• PROBLEM: For the entries that follow, retype exactly the lines from the one containing "be a citizen" to the one containing "latex/unnamed-chunk-8-1.pdf] [56, 156]", inclusive, and only those. Images stay out of the copy.

----------------

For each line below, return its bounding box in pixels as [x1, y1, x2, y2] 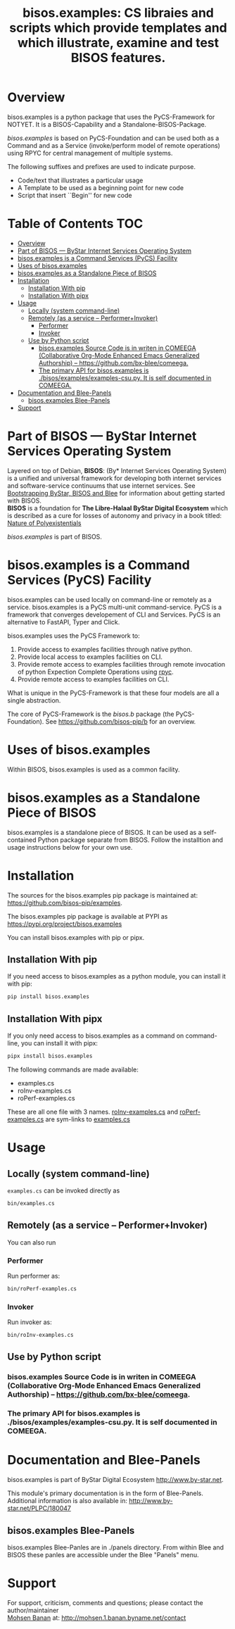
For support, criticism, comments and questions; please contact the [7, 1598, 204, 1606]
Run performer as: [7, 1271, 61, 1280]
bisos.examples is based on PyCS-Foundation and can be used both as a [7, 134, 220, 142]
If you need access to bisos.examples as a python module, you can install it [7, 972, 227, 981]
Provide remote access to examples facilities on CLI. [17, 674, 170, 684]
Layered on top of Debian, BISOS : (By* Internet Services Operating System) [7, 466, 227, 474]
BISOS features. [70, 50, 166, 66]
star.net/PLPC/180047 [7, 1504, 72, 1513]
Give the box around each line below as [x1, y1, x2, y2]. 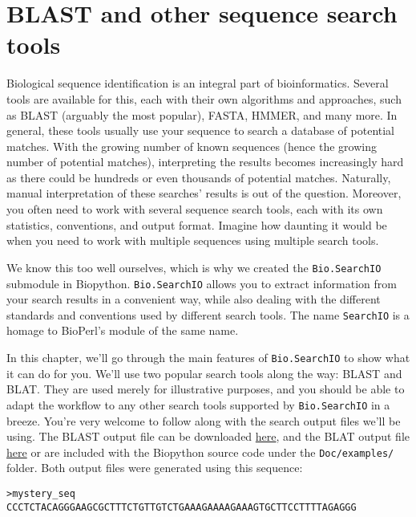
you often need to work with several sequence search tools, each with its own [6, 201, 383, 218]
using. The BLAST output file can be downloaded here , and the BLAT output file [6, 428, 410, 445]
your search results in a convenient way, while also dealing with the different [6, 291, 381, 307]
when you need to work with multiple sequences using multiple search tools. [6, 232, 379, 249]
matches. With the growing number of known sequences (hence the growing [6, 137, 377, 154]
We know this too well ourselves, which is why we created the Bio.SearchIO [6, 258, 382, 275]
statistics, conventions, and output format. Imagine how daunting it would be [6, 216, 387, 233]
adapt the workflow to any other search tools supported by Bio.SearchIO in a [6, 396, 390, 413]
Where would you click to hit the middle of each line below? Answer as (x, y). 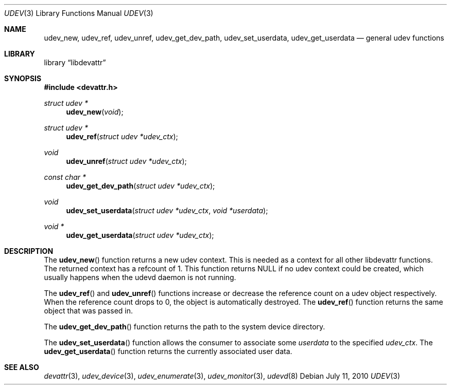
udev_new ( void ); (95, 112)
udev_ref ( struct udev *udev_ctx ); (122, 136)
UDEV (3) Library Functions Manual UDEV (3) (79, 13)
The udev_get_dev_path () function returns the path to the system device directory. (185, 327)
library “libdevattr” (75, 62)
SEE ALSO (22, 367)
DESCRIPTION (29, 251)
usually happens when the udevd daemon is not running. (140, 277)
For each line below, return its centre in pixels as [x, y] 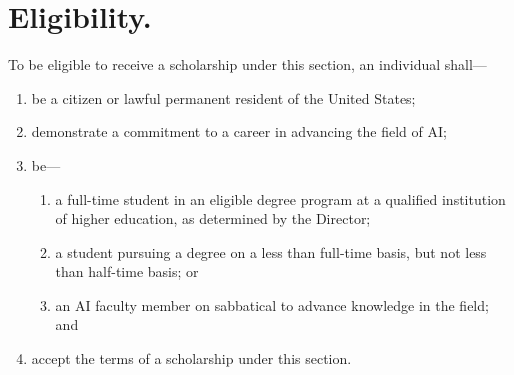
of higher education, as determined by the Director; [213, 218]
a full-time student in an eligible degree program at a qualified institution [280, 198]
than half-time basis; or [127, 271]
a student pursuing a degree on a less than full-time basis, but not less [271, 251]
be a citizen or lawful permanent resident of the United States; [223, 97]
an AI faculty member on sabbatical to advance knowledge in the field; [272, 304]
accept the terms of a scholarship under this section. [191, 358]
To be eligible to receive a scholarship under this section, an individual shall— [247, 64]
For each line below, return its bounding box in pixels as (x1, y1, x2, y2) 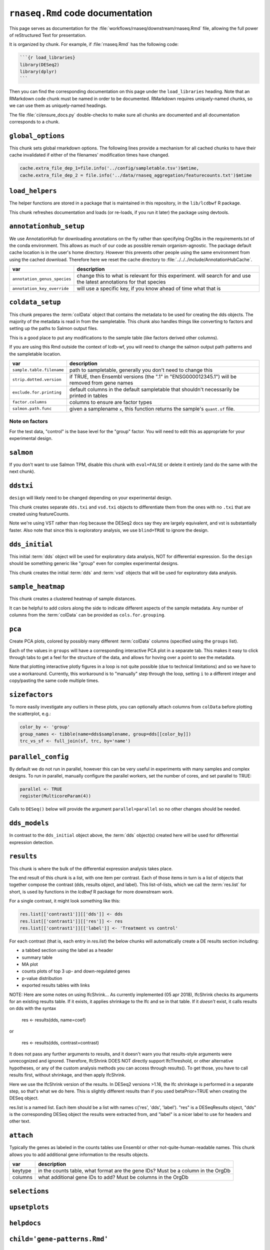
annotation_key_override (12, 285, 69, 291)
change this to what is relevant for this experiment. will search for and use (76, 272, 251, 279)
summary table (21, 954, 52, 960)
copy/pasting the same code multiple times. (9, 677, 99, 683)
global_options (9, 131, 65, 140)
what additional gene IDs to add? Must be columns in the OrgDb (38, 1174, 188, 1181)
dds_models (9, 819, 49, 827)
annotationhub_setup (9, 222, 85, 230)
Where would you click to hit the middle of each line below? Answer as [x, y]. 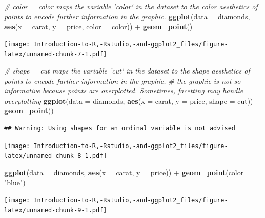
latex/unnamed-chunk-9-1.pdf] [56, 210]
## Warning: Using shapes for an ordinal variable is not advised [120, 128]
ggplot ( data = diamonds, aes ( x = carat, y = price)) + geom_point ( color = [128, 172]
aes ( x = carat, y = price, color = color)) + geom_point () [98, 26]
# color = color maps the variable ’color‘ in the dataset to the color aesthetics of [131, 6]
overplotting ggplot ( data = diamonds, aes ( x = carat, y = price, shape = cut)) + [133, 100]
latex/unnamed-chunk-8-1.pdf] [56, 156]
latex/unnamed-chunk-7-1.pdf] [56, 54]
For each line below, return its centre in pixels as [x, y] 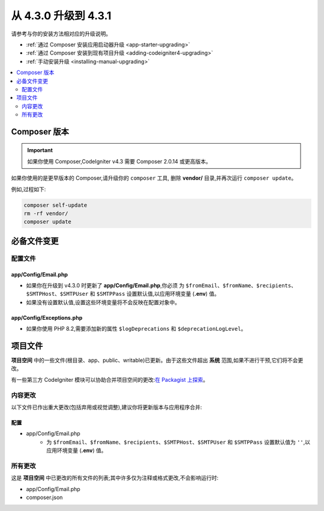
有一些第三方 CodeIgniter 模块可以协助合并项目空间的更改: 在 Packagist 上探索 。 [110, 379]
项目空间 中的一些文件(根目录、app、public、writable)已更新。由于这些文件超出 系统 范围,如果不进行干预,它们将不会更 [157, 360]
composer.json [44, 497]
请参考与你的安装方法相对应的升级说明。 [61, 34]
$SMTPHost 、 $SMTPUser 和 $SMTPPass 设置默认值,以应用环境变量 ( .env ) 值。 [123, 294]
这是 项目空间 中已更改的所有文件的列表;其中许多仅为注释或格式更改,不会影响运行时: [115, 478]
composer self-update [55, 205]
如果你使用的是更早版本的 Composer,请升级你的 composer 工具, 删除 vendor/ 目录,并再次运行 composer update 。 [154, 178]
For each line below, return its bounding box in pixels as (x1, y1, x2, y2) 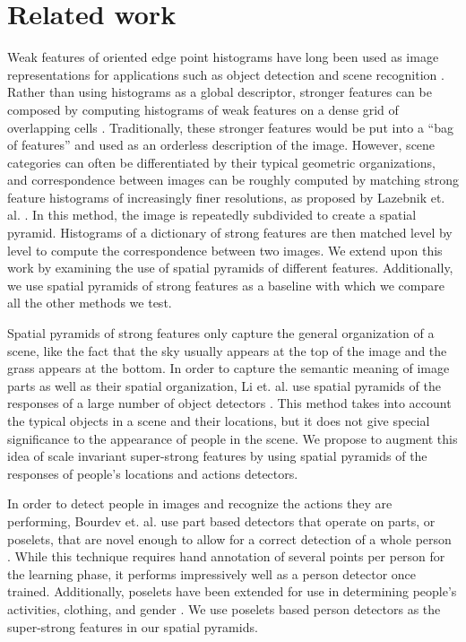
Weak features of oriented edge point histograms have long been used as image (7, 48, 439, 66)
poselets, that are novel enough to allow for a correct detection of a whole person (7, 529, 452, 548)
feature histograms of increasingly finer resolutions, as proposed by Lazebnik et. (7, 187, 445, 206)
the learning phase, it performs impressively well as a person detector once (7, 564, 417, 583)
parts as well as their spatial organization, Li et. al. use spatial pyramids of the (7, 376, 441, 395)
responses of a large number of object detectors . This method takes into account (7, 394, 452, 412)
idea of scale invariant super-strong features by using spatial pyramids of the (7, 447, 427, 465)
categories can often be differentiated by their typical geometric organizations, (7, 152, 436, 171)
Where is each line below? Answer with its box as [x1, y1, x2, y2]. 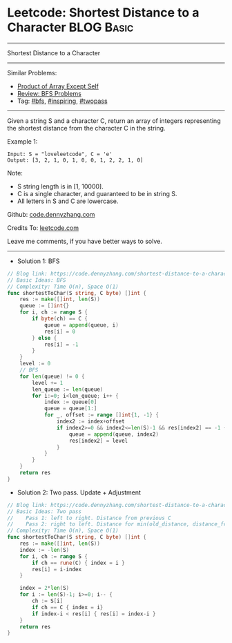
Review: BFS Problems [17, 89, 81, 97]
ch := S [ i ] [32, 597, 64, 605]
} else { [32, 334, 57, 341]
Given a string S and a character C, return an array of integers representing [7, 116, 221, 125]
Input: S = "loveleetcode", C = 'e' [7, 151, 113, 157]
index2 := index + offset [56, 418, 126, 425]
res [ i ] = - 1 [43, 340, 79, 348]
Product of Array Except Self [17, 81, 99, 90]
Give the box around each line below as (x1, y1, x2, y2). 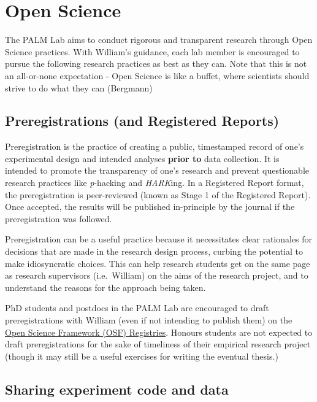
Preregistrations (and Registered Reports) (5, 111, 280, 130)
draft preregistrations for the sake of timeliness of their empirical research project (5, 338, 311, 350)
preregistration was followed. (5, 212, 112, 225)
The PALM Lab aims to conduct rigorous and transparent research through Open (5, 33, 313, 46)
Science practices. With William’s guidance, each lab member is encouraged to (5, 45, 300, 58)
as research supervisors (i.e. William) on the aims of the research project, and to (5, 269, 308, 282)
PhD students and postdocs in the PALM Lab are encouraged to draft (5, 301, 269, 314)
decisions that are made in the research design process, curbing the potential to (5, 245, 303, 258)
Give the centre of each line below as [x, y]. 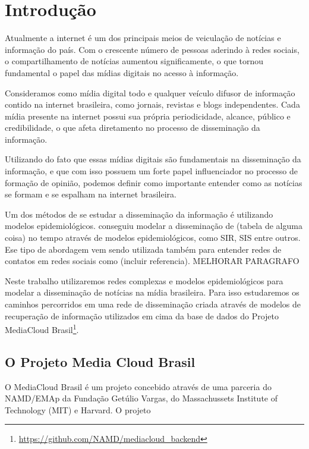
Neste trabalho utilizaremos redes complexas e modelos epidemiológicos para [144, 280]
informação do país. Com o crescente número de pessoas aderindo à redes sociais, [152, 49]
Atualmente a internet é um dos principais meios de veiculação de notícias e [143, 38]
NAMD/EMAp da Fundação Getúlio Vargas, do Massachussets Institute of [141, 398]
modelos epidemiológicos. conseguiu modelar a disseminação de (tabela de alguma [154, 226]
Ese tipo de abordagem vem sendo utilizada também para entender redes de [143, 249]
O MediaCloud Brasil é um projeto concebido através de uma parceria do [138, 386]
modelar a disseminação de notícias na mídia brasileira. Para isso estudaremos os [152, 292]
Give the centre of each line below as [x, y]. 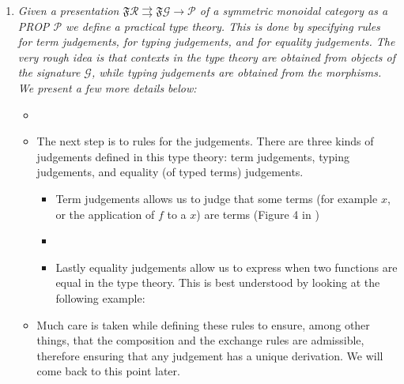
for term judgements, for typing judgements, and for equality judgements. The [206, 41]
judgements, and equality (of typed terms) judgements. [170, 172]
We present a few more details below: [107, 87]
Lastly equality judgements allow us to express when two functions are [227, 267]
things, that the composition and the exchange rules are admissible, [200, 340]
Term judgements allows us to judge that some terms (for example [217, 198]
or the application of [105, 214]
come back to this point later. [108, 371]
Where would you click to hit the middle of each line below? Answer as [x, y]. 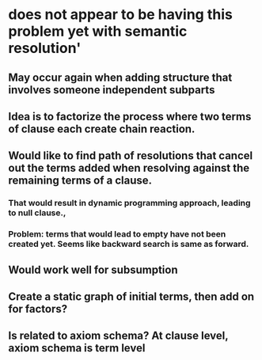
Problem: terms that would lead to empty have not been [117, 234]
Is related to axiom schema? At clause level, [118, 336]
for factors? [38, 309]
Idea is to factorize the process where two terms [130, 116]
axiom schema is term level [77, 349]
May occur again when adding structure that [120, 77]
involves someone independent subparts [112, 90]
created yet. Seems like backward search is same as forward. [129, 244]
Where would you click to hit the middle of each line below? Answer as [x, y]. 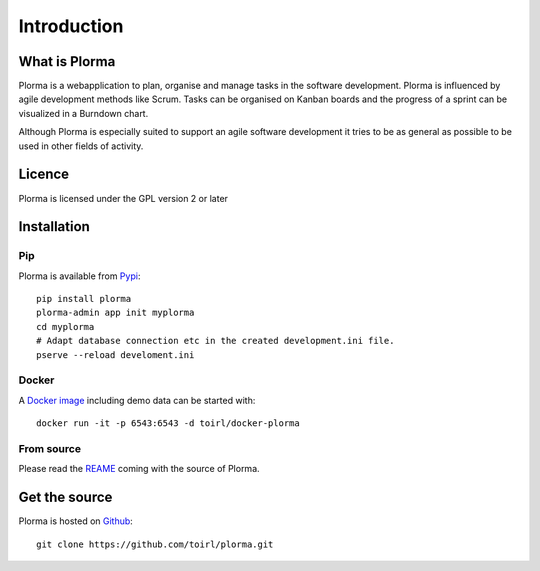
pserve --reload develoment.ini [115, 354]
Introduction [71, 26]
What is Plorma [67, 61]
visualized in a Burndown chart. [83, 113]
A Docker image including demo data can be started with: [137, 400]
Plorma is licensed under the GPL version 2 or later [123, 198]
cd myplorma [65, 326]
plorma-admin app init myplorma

----------------

• ANSWER:
be a citizen or lawful permanent resident of the United States; [223, 97]
an AI faculty member on sabbatical to advance knowledge in the field; [272, 304]
accept the terms of a scholarship under this section. [191, 358]
To be eligible to receive a scholarship under this section, an individual shall— [247, 64]
For each line below, return its bounding box in pixels as (x1, y1, x2, y2) 
annotation_key_override (12, 285, 69, 291)
change this to what is relevant for this experiment. will search for and use (76, 272, 251, 279)
summary table (21, 954, 52, 960)
copy/pasting the same code multiple times. (9, 677, 99, 683)
global_options (9, 131, 65, 140)
what additional gene IDs to add? Must be columns in the OrgDb (38, 1174, 188, 1181)
dds_models (9, 819, 49, 827)
annotationhub_setup (9, 222, 85, 230)
Where would you click to hit the middle of each line below? Answer as [x, y]. 
latex/unnamed-chunk-9-1.pdf] [56, 210]
## Warning: Using shapes for an ordinal variable is not advised [120, 128]
ggplot ( data = diamonds, aes ( x = carat, y = price)) + geom_point ( color = [128, 172]
aes ( x = carat, y = price, color = color)) + geom_point () [98, 26]
# color = color maps the variable ’color‘ in the dataset to the color aesthetics of [131, 6]
overplotting ggplot ( data = diamonds, aes ( x = carat, y = price, shape = cut)) + [133, 100]
latex/unnamed-chunk-8-1.pdf] [56, 156]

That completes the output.